According to plaintiffs, the jury committed misconduct by speculating about Country Coach's absence from the case and by discussing its unwillingness to hold Mega responsible. This claim fails. The trial court excluded the evidence supporting this claim, and plaintiffs have not demonstrated the court's ruling was an abuse of discretion. "Evidence of jurors' internal thought processes is inadmissible to impeach a verdict. . . . Juror declarations are admissible to the extent that they describe overt acts constituting jury misconduct, but they are inadmissible to the extent that they describe the effect of any event on a juror's subjective reasoning process. [Citation.] Accordingly, juror declarations are inadmissible to the extent that they purport to describe the jurors' understanding of the instructions or how they arrived at their verdict." (Bell v. Bayerische Motoren Werke Aktiengesellschaft (2010) 181 Cal.App.4th 1108, 1124-1125; see Evid. Code, § 1150 [excluding evidence of jurors' reasoning process].)

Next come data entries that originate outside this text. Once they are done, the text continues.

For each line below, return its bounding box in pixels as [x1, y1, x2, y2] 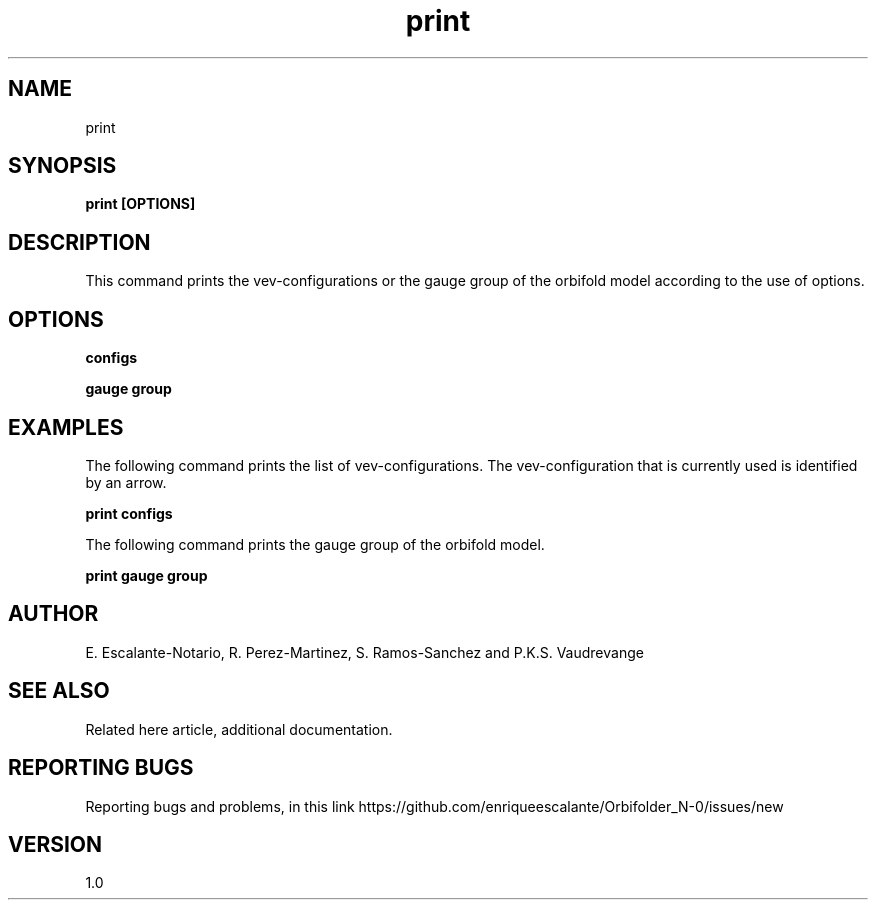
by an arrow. [85, 473, 167, 491]
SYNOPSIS [8, 153, 117, 179]
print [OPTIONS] [85, 195, 196, 213]
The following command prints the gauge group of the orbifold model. [85, 535, 545, 553]
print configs [85, 504, 173, 522]
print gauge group [85, 566, 208, 584]
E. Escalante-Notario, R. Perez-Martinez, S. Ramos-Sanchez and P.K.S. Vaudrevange [85, 643, 644, 661]
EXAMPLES [8, 414, 124, 440]
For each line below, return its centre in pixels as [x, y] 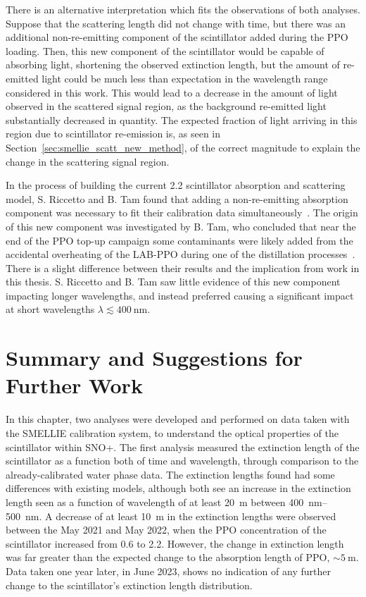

Plaintiffs urge us to review the court's admissibility ruling de novo. We decline to do so. We review the admissibility ruling for abuse of discretion, evaluating whether the court's exclusion of the relevant portions of J.H. and D.T.'s declarations was outside the bounds of reason. It was not. While the declarations are couched in terms of what certain jurors said about Country Coach's absence and the effect of that absence on Mega, the court was within its discretion to conclude the essence of the declarations reflected the jury's subjective reasoning. The " 'subjective quality of one juror's reasoning is not purged by the fact that another juror heard and remembers the verbalization of that reasoning.' To hold otherwise would destroy the rule . . . which clearly prohibits the upsetting of a jury verdict by assailing these subjective mental processes. It would also inhibit and restrict the free exchange of ideas during the jury's deliberations.' " (English v. Lin (1994) 26 Cal.App.4th 1358, 1367.)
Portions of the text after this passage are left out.